PROBLEM REQUIREMENTS:
Reproduce only the lines from the line containing "introduzida. Um hard" to the end of the entries below, including both of those lines.

Data records
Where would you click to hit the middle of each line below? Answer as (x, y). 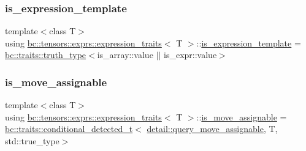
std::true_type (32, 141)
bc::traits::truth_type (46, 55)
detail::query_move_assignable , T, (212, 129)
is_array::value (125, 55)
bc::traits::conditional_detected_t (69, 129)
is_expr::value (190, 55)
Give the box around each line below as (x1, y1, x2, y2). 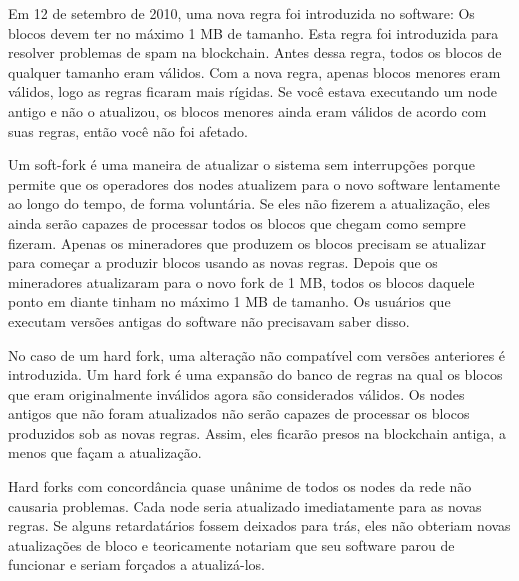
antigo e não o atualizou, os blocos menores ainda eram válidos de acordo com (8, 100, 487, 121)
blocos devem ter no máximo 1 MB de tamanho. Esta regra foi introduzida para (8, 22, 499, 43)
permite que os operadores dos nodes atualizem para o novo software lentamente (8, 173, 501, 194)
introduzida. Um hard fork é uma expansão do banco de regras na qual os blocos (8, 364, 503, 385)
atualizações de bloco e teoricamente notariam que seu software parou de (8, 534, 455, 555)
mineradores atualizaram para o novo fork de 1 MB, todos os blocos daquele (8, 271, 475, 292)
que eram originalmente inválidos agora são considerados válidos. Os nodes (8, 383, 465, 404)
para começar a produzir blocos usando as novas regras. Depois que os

PROBLEM SOLUTION:
introduzida. Um hard fork é uma expansão do banco de regras na qual os blocos (8, 364, 503, 385)
atualizações de bloco e teoricamente notariam que seu software parou de (8, 534, 455, 555)
mineradores atualizaram para o novo fork de 1 MB, todos os blocos daquele (8, 271, 475, 292)
que eram originalmente inválidos agora são considerados válidos. Os nodes (8, 383, 465, 404)
para começar a produzir blocos usando as novas regras. Depois que os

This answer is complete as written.